**REQUIRED WORK**. How many lines in the records below hold the word "Sensi"? Answer with the number alone.
Segment Open
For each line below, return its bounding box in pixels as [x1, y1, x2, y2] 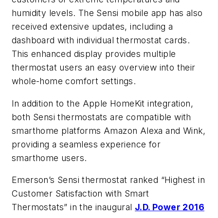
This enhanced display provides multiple [12, 48, 176, 59]
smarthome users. [12, 152, 87, 163]
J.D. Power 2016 [135, 202, 204, 213]
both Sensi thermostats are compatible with [12, 111, 191, 122]
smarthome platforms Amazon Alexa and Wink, [12, 125, 206, 136]
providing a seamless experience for [12, 139, 161, 149]
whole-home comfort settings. [12, 75, 136, 86]
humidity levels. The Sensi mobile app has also [12, 7, 203, 18]
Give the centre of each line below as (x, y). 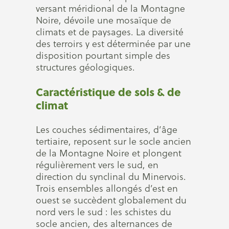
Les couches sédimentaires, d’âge (107, 130)
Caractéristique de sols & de (108, 92)
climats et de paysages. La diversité (110, 32)
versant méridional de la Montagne (110, 8)
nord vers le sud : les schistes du (104, 212)
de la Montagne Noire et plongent (109, 153)
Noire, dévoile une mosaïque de (104, 20)
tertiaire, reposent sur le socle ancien (113, 141)
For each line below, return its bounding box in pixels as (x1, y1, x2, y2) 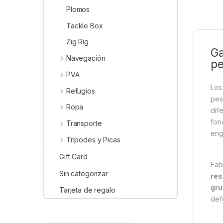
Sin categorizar (59, 169, 108, 178)
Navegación (66, 54, 106, 63)
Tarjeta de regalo (59, 186, 115, 195)
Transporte (66, 119, 102, 128)
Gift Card (59, 152, 88, 161)
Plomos (66, 4, 90, 13)
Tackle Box (66, 21, 103, 30)
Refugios (66, 86, 95, 95)
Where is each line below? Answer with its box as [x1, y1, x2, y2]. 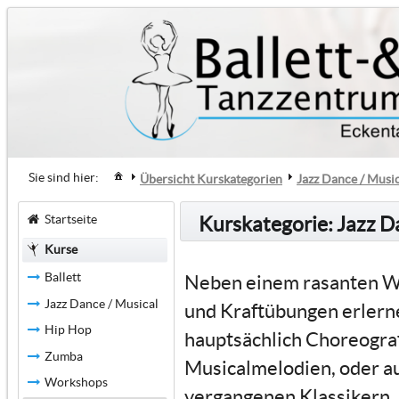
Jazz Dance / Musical [44, 296, 159, 311]
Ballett [44, 269, 81, 284]
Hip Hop [44, 322, 92, 338]
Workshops [44, 375, 108, 390]
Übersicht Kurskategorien [140, 172, 282, 186]
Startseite [44, 211, 97, 226]
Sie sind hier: [28, 170, 99, 184]
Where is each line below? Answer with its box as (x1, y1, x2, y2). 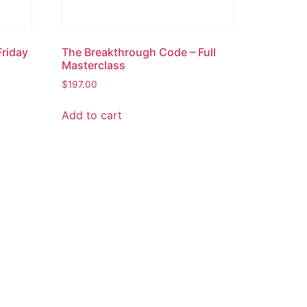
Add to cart (62, 108, 123, 123)
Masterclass (62, 58, 126, 73)
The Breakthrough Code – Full (62, 45, 217, 60)
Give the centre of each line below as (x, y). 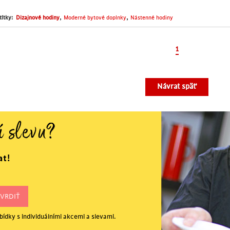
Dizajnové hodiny (38, 18)
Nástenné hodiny (152, 18)
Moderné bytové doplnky (95, 18)
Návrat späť (177, 87)
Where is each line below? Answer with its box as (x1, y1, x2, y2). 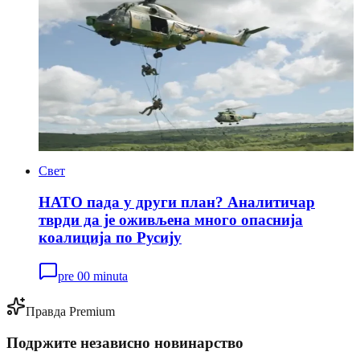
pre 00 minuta (58, 269, 128, 284)
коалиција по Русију (39, 228, 182, 246)
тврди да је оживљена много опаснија (39, 211, 303, 228)
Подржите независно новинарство (6, 333, 243, 351)
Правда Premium (26, 305, 115, 319)
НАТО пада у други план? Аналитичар (39, 193, 315, 211)
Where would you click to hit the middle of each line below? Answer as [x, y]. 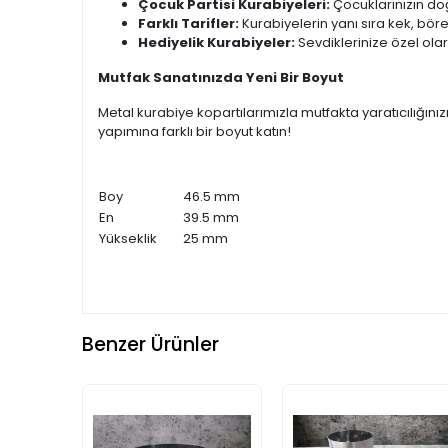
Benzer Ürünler [150, 344]
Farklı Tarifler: [188, 24]
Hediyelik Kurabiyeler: [216, 43]
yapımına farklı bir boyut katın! [194, 132]
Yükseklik [128, 239]
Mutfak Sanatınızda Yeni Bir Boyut [221, 78]
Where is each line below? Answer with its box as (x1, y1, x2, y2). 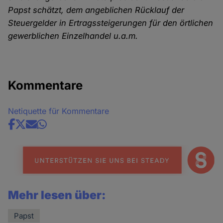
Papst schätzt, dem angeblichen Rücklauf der (8, 5, 185, 15)
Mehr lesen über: (8, 188, 107, 202)
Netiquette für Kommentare (8, 106, 110, 116)
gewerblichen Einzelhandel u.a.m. (8, 31, 138, 41)
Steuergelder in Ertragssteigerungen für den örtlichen (8, 18, 214, 28)
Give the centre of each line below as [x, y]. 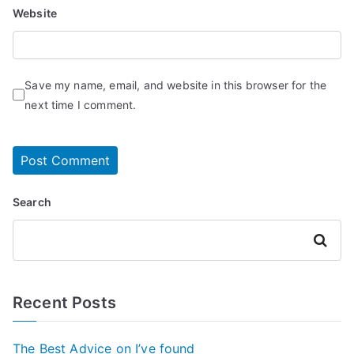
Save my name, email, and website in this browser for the [176, 85]
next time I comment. [81, 104]
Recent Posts [64, 302]
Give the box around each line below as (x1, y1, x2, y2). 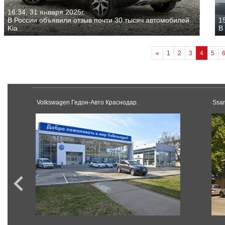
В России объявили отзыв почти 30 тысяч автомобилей (8, 16, 189, 25)
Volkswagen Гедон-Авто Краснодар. (37, 99, 138, 106)
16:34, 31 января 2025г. (8, 8, 85, 17)
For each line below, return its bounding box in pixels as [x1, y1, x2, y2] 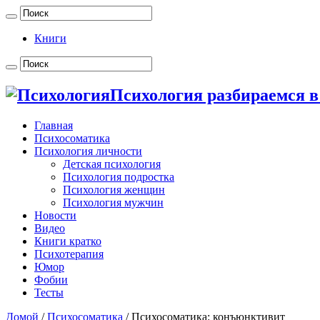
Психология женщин [63, 183, 165, 196]
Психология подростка [63, 170, 174, 183]
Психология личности [34, 144, 142, 157]
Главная [34, 119, 73, 131]
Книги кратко [34, 234, 101, 247]
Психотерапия [34, 247, 104, 260]
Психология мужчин [63, 196, 164, 209]
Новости [34, 209, 76, 221]
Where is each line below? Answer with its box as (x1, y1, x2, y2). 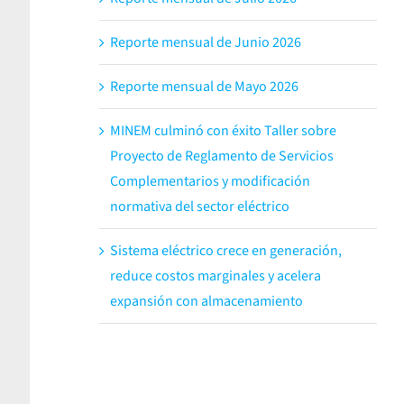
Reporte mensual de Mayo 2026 (109, 76, 298, 96)
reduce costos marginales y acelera (109, 265, 321, 286)
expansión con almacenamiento (109, 290, 303, 311)
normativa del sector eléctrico (109, 196, 289, 216)
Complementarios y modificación (109, 170, 310, 191)
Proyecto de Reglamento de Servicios (109, 145, 334, 166)
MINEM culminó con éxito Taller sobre (109, 120, 336, 141)
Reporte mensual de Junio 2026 (109, 32, 301, 52)
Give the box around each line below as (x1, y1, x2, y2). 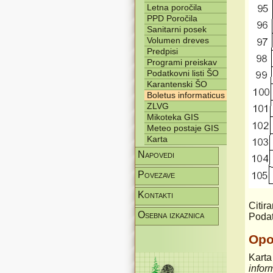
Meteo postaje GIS (147, 123, 219, 133)
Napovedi (138, 149, 174, 160)
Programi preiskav (147, 57, 217, 67)
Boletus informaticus (147, 90, 225, 100)
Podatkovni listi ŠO (147, 68, 219, 78)
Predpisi (147, 46, 178, 56)
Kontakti (138, 190, 173, 200)
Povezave (138, 169, 175, 180)
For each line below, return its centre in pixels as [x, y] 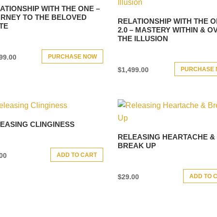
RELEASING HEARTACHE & [167, 137]
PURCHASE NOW [73, 56]
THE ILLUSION [143, 38]
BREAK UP [137, 145]
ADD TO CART [77, 155]
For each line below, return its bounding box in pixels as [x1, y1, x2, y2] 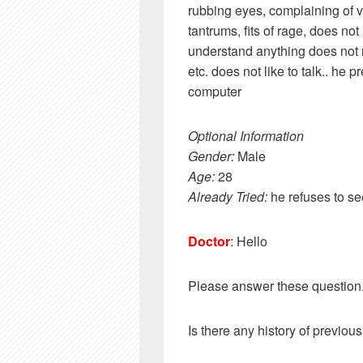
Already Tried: [188, 187, 267, 206]
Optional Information [188, 126, 304, 145]
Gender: [188, 147, 234, 165]
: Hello [230, 232, 267, 250]
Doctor [188, 232, 230, 250]
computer [188, 82, 241, 100]
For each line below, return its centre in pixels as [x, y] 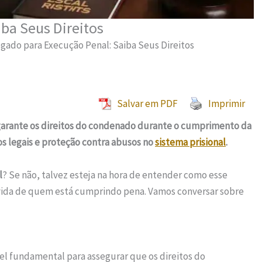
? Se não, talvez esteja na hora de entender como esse [115, 175]
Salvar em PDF [147, 104]
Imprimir [226, 104]
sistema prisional [190, 142]
Segment Closed
**SOLUTION FOR THIS TASK**. 2